A “fat finger” error triggering the automatic stop-loss orders was seen as a possible culprit.

“The move coincided with an FT (Financial Times) story about French President Hollande demanding tough Brexit negotiations. The move was exacerbated once stops were tripped below a key level of $1.2600 in very thin trading before the U.S. payrolls,” said Su-Lin Ong, senior economist at RBC Capital Markets in Sydney.

The pound has been under renewed pressure on fears of a “hard” exit by Britain from the European Union after UK Prime Minister Theresa May set a March deadline for the formal departure process from the EU to begin.

Asian shares dipped but held not far from the 14-month high touched last month ahead of the U.S. jobs report later in the day, with MSCI’s broadest index of Asia-Pacific shares outside Japan down 0.2 percent and Japan’s Nikkei slipping 0.1 percent.

The U.S. dollar hit its highest level in more than two months and pressuring gold prices, as strong U.S. labour market data gave support to a possible U.S. interest rate hike later this year.

The U.S. dollar also held firm after data on Thursday showed the number of Americans filing for unemployment benefits unexpectedly fell last week to near a 43-year low, boding well for Friday’s closely-watched payroll data.

The dollar traded at 103.78 yen, having hit a five-week high of 104.17 on Thursday. The euro dipped to two-week low of $1.1125 and last stood at $1.1129.

Strong U.S. jobs numbers could cement expectations of a Federal Reserve rate increase later this year and ripple through markets. Economists polled by Reuters forecast nonfarm payrolls to increase by 175,000.

Interest rate futures are now pricing in about 65 percent chance of a rate hike by December, compared to less than 50 percent late last month.

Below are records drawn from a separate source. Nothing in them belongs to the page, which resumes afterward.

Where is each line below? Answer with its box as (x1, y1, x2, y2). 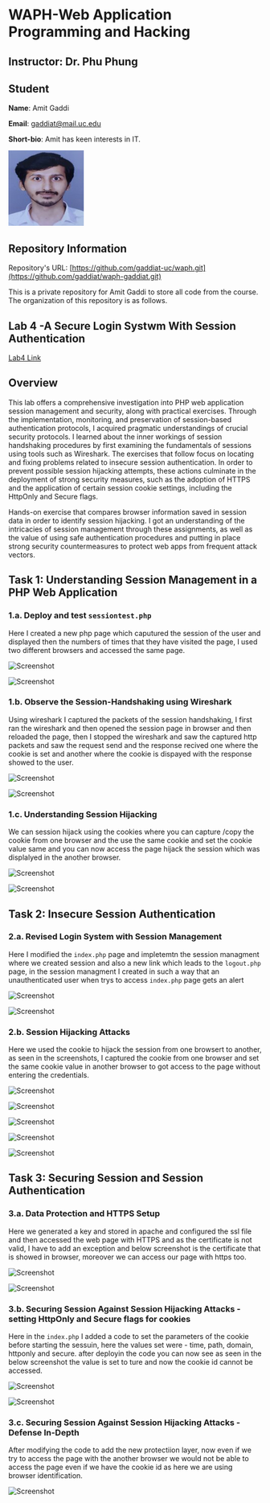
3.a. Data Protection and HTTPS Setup (8, 1208, 161, 1219)
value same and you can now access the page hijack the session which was (8, 844, 260, 854)
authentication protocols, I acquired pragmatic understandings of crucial (8, 423, 248, 433)
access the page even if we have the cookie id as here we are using (8, 1462, 233, 1472)
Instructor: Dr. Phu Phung (8, 55, 138, 68)
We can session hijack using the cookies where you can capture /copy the (8, 827, 255, 837)
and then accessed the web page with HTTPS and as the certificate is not (8, 1234, 252, 1244)
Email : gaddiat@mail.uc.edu (8, 119, 102, 129)
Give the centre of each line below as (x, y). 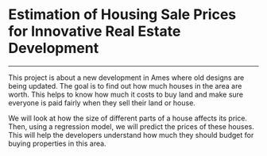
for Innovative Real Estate (95, 31)
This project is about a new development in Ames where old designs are (126, 78)
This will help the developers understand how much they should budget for (131, 135)
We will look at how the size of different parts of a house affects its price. (128, 118)
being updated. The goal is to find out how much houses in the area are (125, 86)
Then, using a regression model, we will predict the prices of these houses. (131, 126)
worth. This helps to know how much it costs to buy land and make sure (126, 94)
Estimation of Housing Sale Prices (122, 15)
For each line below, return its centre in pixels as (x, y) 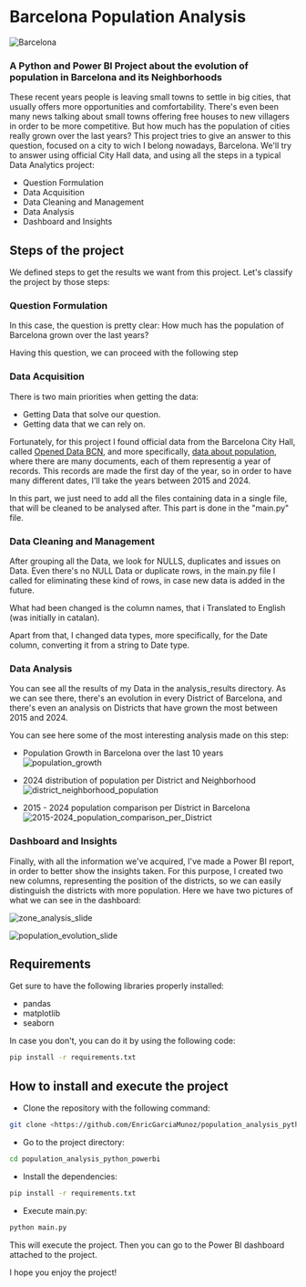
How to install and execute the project (119, 1086)
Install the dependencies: (70, 1176)
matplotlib (41, 1013)
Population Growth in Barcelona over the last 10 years (123, 753)
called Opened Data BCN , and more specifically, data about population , (143, 451)
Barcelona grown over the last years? (79, 335)
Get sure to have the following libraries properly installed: (117, 986)
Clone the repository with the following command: (117, 1108)
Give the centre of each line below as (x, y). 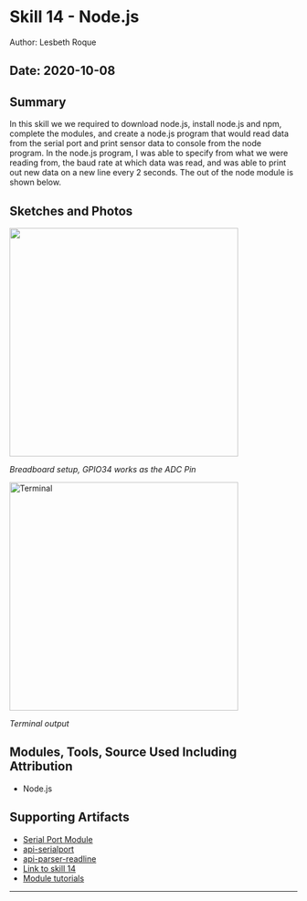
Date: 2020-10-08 (63, 71)
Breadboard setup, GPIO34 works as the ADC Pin (103, 469)
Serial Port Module (58, 839)
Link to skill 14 (49, 868)
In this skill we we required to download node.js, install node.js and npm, (146, 124)
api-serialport (48, 849)
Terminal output (40, 723)
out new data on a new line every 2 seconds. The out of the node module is (152, 173)
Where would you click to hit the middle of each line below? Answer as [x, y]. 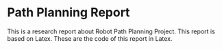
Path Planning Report [69, 13]
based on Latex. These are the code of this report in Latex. [90, 38]
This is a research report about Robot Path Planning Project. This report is [111, 31]
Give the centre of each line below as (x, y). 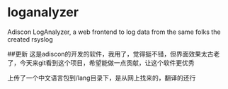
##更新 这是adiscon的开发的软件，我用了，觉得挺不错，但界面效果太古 (110, 54)
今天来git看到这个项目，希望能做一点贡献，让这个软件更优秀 (107, 63)
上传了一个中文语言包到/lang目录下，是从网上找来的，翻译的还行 (102, 78)
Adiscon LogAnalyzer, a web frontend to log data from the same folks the (114, 32)
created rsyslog (30, 39)
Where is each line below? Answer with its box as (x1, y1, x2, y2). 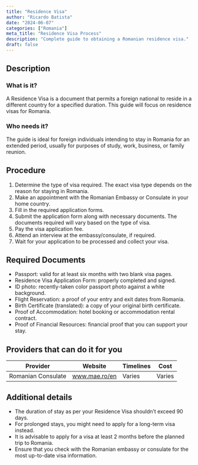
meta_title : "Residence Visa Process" (6, 31, 102, 37)
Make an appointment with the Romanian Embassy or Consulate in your (14, 194, 189, 201)
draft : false (6, 42, 38, 48)
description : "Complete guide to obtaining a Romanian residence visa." (6, 36, 189, 42)
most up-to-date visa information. (14, 452, 98, 459)
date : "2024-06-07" (6, 20, 54, 25)
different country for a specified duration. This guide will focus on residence (6, 101, 191, 108)
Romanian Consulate (9, 372, 67, 380)
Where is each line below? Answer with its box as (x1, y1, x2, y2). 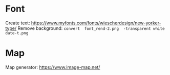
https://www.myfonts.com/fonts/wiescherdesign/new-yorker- (31, 20, 161, 26)
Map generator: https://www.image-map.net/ (5, 64, 100, 70)
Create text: (5, 20, 30, 26)
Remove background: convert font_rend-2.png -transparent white (17, 25, 165, 31)
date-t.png (5, 30, 29, 35)
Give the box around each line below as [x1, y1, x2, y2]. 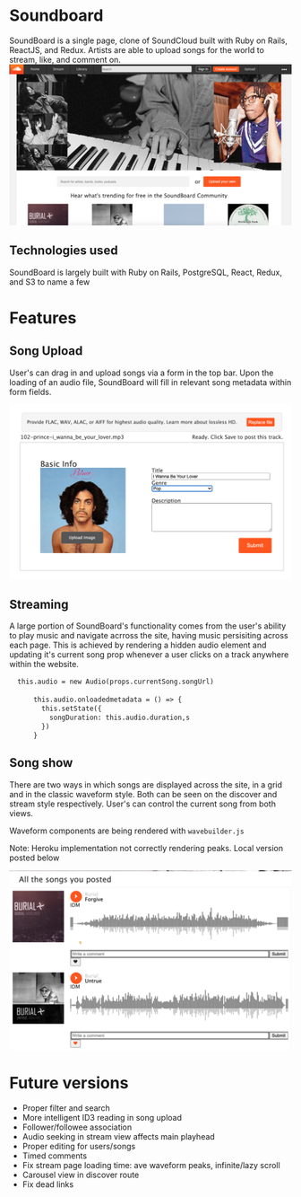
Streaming [9, 596, 69, 612]
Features [9, 307, 77, 328]
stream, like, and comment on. [9, 54, 121, 65]
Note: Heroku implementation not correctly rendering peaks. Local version [9, 842, 284, 853]
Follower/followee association [21, 1122, 133, 1132]
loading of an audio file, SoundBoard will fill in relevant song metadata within [9, 376, 292, 387]
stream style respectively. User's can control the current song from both [9, 798, 276, 809]
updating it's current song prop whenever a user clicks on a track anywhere [9, 649, 289, 660]
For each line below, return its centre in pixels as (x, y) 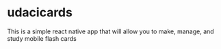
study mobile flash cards (42, 38)
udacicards (40, 13)
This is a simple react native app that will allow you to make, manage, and (110, 31)
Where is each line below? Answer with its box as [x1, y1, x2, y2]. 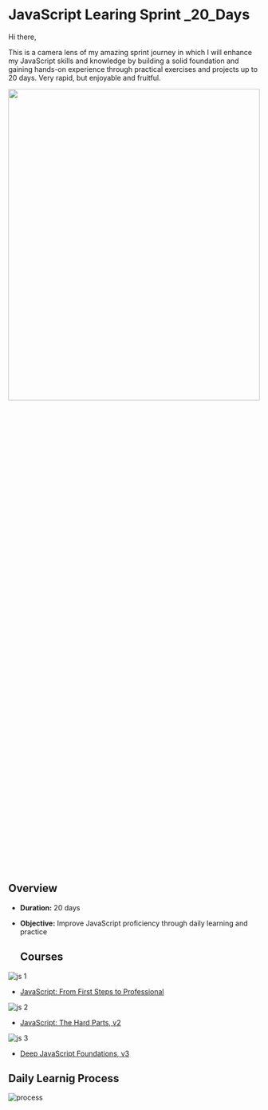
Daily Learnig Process [8, 1072, 120, 1085]
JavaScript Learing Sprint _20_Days [8, 6, 250, 24]
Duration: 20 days [19, 902, 81, 912]
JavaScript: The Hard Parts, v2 [19, 1017, 121, 1027]
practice [19, 926, 48, 936]
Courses [19, 950, 64, 964]
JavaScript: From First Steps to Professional [19, 986, 164, 996]
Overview [8, 882, 58, 895]
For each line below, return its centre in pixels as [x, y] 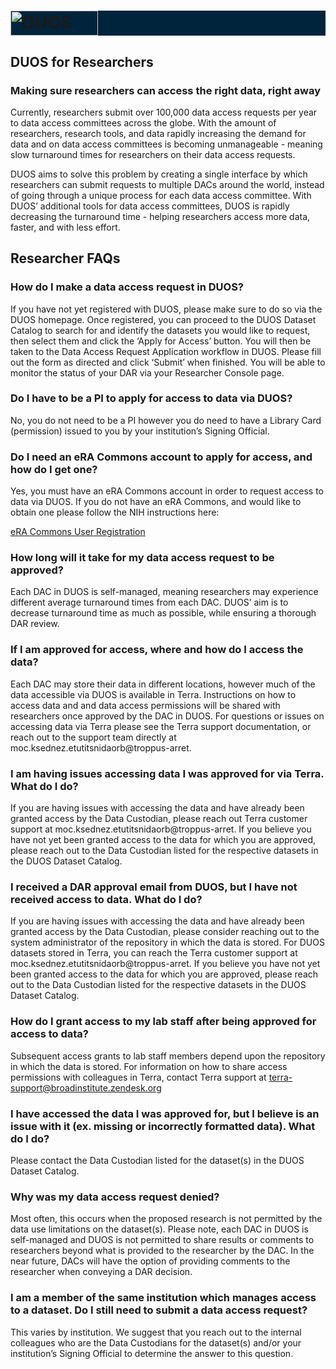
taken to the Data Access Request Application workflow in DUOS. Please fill [166, 351]
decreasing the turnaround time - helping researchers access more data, [160, 216]
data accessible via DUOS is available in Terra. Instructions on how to [153, 694]
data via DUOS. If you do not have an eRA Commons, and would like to [156, 502]
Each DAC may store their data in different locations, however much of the [163, 684]
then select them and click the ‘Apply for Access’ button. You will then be [161, 341]
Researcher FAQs [65, 258]
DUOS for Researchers [82, 61]
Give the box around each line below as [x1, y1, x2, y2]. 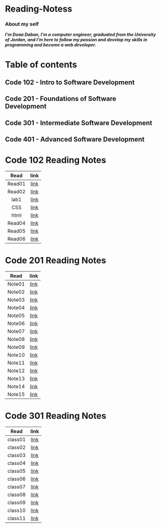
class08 [7, 491, 26, 498]
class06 [7, 476, 26, 482]
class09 [7, 499, 26, 506]
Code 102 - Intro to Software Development [5, 79, 135, 87]
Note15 [7, 391, 25, 398]
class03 [7, 452, 26, 459]
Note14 [7, 383, 25, 390]
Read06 [7, 236, 26, 242]
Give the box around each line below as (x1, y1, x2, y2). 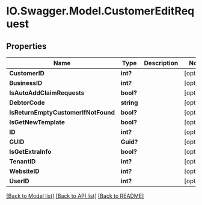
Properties (6, 41, 47, 51)
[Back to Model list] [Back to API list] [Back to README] (6, 192, 144, 200)
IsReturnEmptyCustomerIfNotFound (9, 109, 115, 116)
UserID (9, 177, 30, 185)
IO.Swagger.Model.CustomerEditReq (6, 4, 195, 18)
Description (144, 59, 179, 67)
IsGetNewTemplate (9, 118, 65, 126)
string (120, 98, 138, 107)

The 10-year U.S. Treasuries yield hit a three-week high of 1.746 percent on Thursday.

Gold hits 3 1/2-month low of $1,250 per ounce, having declined five percent on the week. It last stood at $1,255.7. Silver fell more than 10 percent so far this week to hit a four-month low of $17.1525 per ounce.

Oil prices continued to climb, with US crude breaking through $50, spurred by an informal meeting among the world’s biggest producers on output cuts and falling U.S. crude inventories.

US crude futures stood at $50.52 per barrel, just below Thursday’s four-month high of $50.63.